It was part of the tradition, after all: the living carrying the dead to their final home, one last reassuring touch from their friends and family so the spirit of the deceased would know that they were still loved, even though their physical body was gone. It also tended to keep the living from getting too cocky. The elders of the Janan tribe always said that death walked three steps behind life. It was always watching from the backs of the buzzard wasps and the black eyes of the poisonous snakes and lizards; it was right there in the sun's blistering heat and the sandstorm's skin-shredding winds. It was hard to forget that when you carried the dead to their rest with your own hands.
But as Zafirah gazed out at the scorched and battered remains of her kin, she found herself freezing in place. There were so, so many of them, their bodies so mangled… Her throat burned with bile and her hands shook. She looked away, eyes squeezed shut, her heart heavy. Then she opened her eyes and took a Bending stance, turning towards the nearest body. She recognized what was left of the face—he had been one of the men that handed out water and ice rations from the iceberg. She raised the sooty sand beneath him, lifting his remains up from the ground.
"Zafirah—" Basam started, eyes widening in shock. She turned her stare on him, eyes narrowed, jaw clenched. He took an uneasy step back and looked over at the body beside the one she had lifted. He knew what she was challenging him to do. He sucked in a deep breath and shuffled over to the corpse, its face too blackened to be recognizable. He regarded the body for a long moment… and then he sighed in defeat and did the same thing she had done.
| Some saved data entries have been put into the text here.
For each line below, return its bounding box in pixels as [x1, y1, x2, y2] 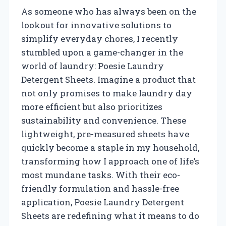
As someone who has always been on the [21, 5, 196, 17]
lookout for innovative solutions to [21, 19, 172, 31]
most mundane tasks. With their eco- [21, 168, 180, 181]
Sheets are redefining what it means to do [21, 209, 199, 221]
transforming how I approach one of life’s [21, 155, 199, 167]
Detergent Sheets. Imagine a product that [21, 73, 196, 85]
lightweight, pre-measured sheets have [21, 128, 189, 140]
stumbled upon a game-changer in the [21, 46, 183, 58]
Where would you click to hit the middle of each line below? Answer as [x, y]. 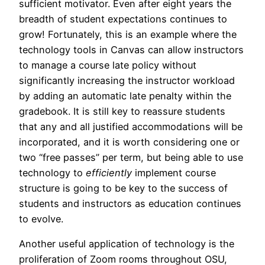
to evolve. [41, 219]
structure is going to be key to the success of [123, 188]
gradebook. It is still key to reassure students [122, 111]
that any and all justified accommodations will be [131, 126]
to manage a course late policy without [108, 65]
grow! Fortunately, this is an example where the [128, 34]
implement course [174, 172]
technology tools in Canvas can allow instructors [131, 49]
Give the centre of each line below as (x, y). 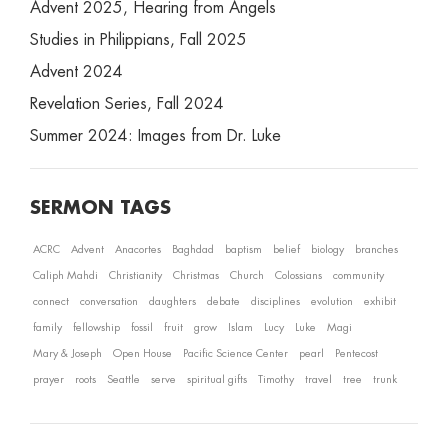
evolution (332, 301)
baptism (243, 249)
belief (286, 249)
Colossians (298, 275)
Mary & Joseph (67, 353)
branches (376, 249)
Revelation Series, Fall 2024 (127, 104)
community (358, 275)
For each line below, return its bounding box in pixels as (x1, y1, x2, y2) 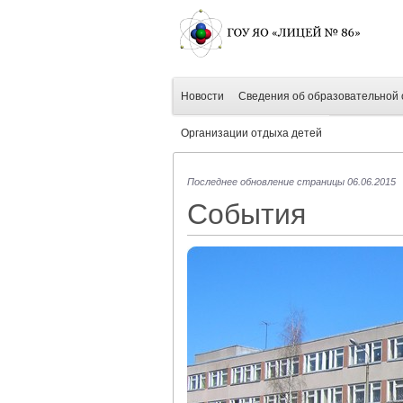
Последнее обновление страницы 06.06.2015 (187, 176, 396, 187)
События (187, 198, 306, 230)
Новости (181, 90, 224, 103)
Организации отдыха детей (181, 127, 322, 139)
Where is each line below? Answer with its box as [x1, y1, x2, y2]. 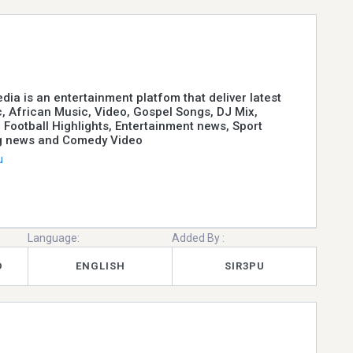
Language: [28, 231, 80, 244]
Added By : [172, 231, 225, 244]
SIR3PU [224, 260, 265, 273]
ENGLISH [75, 260, 125, 273]

Zafirah could only feel a sickening hollowness in her gut; neither of them had the stomach to do what was right.
Kuei felt guilt wash over him anew as he entered the pantry. The room was smaller than he'd assumed, its shelves alarmingly barren. These people had nothing, and still they opened their home to a stranger—a stranger whose arrival had been accompanied by misfortune. He couldn't stop the chilling thought that perhaps the Fire Nation had followed him to the desert… But no, surely a dethroned and exiled king wasn't enough of a threat to warrant that much effort? He hadn't been the one with the true power to begin with, and Princess Azula must have known that from her dealings with Long Feng— and that old traitor was surely either dead or imprisoned by now. Nevertheless, the fact remained that disaster had been shadowing his footsteps with relentless consistency.
Bosco rumbled sadly and nudged Kuei's arm as he emerged from the pantry with the blue jar in hand. The bear had fled to the basement during the attack; Kuei found him huddled in a corner, quaking and growling. He absently scratched the bear's ears with his spare hand as he ducked into the washroom and set his spectacles on the shelf.
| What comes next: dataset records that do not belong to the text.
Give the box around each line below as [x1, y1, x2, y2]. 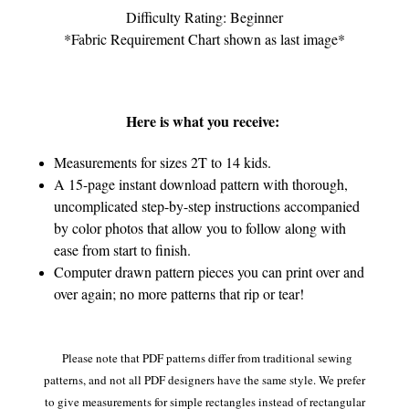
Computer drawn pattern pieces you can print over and [54, 261, 365, 281]
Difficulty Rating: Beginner [121, 6, 288, 26]
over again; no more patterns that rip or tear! [54, 283, 309, 303]
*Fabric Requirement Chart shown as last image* [59, 28, 350, 48]
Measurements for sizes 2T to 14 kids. [54, 152, 272, 172]
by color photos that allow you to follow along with [54, 217, 347, 237]
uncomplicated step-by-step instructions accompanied [54, 195, 361, 215]
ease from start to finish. [54, 239, 196, 259]
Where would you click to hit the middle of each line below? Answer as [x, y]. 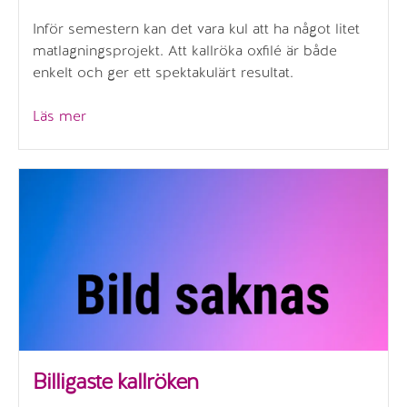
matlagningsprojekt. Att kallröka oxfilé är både [185, 51]
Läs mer [60, 116]
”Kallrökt [113, 115]
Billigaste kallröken [115, 382]
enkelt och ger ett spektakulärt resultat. [163, 73]
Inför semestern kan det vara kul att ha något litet [196, 29]

The reflection in the dusty mirror was an unfamiliar image. Black eyes and dried blood were most definitely not a part of the 52nd Earth King's life. Nor was the grim weariness in his eyes. Nor was charging headlong into battle against a Fire Nation soldier for the sake of someone he'd known for less than half a day. He inhaled deeply to steady himself.
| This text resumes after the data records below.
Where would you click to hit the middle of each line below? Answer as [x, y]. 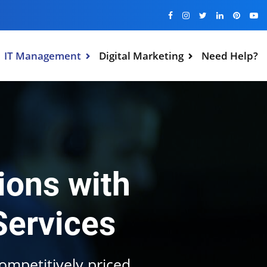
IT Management [43, 56]
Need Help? [230, 56]
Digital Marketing [141, 56]
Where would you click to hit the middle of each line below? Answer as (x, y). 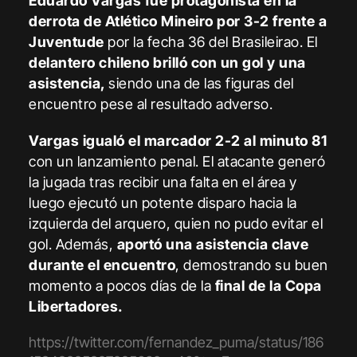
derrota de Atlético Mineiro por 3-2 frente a (178, 21)
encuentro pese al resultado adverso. (151, 104)
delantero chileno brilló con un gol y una (167, 62)
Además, (86, 244)
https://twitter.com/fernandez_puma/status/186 (177, 342)
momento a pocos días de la (120, 285)
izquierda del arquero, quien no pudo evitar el (176, 223)
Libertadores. (76, 306)

He squeezed his left eye shut, wincing at the pain that shot through the right side of his face as he did. He felt himself teetering at the edge of the map, a hair's breadth from the unknown. Kuei opened his eyes and exhaled slowly.
It had taken over an hour to move all the corpses beyond the wall. Zafirah and Basam had placed them all behind the Oasis, facing west, where they would be put to rest later. The sun was climbing high in the sky overhead, and Zafirah felt like its brightness was burning right through her, exposing her cowardice for the whole desert to see.
When the two of them slunk back to their home, Zafirah didn't even have the strength to climb the ladder down to the basement; she jumped the short distance down, stumbling as she landed and slumping against the wall next to the ladder. Basam clambered down after her and shuffled straight towards the washroom, staring down at his hands as if he didn't even recognize them.
Zafirah, for her part, was trying not to look at her hands—the very hands that she would later use to put their kin to rest. She couldn't stand to look at them; not because they were covered in gore, but because they were too clean. For all the dirt, soot, and sweat coating their faces and covering their clothes, their hands were cleaner than they should've been for the grisly task they'd just done.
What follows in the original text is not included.